Reputation: 29
What I'm trying to achieve is shorten the amount of time needed to complete scraping process and store all the data in a dictionary (the dictionary is Untiters
keys are usernames, values are the amount of times user made a post with a specific name) I used this site as a tutorial but I couldn't figure out how to implement what's explained there on my code. Here is the code, sorry if I provided an unnecessarily big portion of the code.

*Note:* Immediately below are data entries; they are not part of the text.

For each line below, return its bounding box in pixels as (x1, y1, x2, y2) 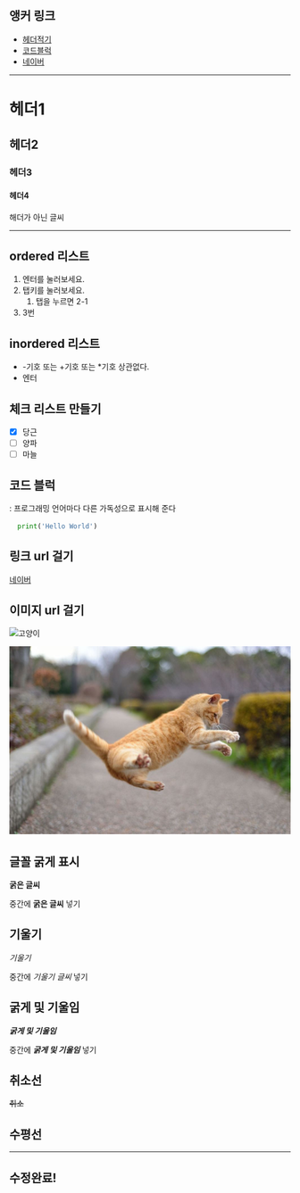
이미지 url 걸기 (9, 603, 85, 618)
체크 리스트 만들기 (9, 401, 102, 417)
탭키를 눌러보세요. (21, 285, 85, 296)
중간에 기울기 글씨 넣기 (9, 971, 88, 982)
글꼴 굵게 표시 (9, 854, 80, 869)
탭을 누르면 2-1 (35, 296, 88, 307)
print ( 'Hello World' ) (17, 521, 98, 531)
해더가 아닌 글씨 (9, 211, 65, 222)
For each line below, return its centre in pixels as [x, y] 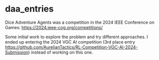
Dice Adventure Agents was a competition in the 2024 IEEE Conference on [80, 22]
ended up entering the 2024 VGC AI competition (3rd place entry [70, 42]
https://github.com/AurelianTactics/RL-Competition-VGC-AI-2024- [71, 47]
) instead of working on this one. [61, 52]
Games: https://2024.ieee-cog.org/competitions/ [54, 27]
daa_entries [29, 9]
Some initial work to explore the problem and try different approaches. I [77, 37]
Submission [17, 52]

from multiprocessing import Pool
import requests
from bs4 import BeautifulSoup
z = 0
Untitleds = ["Sin título","Untitled","Sans titre","İsimsiz","Ohne Titel","بلا عنوان",
"Без названия","无标题","夕イトルなし"]
Untiters = {}
Untits = []
x = 138
for i in range(1,20):
y = x + 1
x = y
Id = y
link = "https://folioscope.co/blank/" + str(Id)
Url = (link)
R = requests.get(Url)
Soup = BeautifulSoup(R.text,"html5lib")
Pretitle = (Soup.find("div",{"class":"container_padding"}))
Title = Pretitle.div.text
if Title in (Untitleds):
Prename = Soup.find("div",{"class":"padding_bottom_normal"})
Name = Prename.a.text
Untitled = z + 1
z = Untitled
if Name not in Untiters:
Untiters.update({Name : 1})
else:
c0 = Untiters[Name]
c1 = c0 + 1
Untiters[Name] = c1
Untits.append(Title)
print (Title, Name)
Upvotes: 1
Views: 236
Reputation: 195408
To use multiprocessing.Pool
to get data from the site, you can use following example:
from multiprocessing import Pool
import requests
from bs4 import BeautifulSoup
def get_data(id_):
url = "https://folioscope.co/blank/" + str(id_)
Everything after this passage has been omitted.